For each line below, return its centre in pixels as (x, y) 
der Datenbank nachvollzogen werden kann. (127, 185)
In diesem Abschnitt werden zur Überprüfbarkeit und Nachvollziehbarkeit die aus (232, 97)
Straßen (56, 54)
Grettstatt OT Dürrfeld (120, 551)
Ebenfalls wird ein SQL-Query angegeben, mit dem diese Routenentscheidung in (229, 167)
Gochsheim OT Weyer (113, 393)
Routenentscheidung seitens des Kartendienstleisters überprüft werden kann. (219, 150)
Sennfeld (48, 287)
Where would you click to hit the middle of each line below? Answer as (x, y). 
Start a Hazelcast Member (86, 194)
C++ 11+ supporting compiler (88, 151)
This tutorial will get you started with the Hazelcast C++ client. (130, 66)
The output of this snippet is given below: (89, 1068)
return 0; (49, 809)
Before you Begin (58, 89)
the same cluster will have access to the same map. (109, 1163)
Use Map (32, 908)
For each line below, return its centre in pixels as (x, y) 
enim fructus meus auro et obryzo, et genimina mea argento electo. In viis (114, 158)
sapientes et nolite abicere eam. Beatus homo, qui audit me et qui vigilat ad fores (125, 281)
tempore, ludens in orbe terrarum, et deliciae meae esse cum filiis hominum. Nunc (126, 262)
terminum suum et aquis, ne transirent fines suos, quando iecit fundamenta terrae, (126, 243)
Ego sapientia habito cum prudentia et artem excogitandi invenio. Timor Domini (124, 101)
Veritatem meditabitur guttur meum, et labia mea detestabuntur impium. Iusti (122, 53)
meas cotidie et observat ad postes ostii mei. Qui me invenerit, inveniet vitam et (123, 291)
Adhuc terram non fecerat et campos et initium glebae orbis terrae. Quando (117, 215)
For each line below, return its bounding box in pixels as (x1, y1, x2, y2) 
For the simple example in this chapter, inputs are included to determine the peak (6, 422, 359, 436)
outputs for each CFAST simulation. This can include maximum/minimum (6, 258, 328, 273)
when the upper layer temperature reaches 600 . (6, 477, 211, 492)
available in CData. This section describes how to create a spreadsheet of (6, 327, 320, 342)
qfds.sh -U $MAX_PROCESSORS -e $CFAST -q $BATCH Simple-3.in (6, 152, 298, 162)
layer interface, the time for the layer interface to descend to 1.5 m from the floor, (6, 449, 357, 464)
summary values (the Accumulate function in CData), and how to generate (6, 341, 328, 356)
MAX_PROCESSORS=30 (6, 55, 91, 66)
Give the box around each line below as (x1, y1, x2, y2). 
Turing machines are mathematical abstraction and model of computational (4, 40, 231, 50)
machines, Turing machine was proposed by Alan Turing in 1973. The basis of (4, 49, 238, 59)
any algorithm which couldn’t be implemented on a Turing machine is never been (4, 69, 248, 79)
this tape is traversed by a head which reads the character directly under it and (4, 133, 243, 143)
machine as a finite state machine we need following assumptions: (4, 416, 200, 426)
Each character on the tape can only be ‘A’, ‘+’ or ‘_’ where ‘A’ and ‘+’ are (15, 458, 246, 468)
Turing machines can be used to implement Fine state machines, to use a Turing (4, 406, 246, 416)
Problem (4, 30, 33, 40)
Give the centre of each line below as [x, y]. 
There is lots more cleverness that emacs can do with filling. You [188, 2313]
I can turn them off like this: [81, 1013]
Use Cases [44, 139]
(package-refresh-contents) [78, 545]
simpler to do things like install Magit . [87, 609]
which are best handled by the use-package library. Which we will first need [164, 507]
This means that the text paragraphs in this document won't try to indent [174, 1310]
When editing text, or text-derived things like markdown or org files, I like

━━━━━━━━━━━━━━━━━━━━━━━━━━━━━━

Problem to solve → Taking the entries above, write out exactly each line from the one holding "Use Map (32, 908)" to the one holding "meas cotidie et", both included, and stop there.

Answer to this problem →
Use Map (32, 908)
For each line below, return its centre in pixels as (x, y) 
enim fructus meus auro et obryzo, et genimina mea argento electo. In viis (114, 158)
sapientes et nolite abicere eam. Beatus homo, qui audit me et qui vigilat ad fores (125, 281)
tempore, ludens in orbe terrarum, et deliciae meae esse cum filiis hominum. Nunc (126, 262)
terminum suum et aquis, ne transirent fines suos, quando iecit fundamenta terrae, (126, 243)
Ego sapientia habito cum prudentia et artem excogitandi invenio. Timor Domini (124, 101)
Veritatem meditabitur guttur meum, et labia mea detestabuntur impium. Iusti (122, 53)
meas cotidie et observat ad postes ostii mei. Qui me invenerit, inveniet vitam et (123, 291)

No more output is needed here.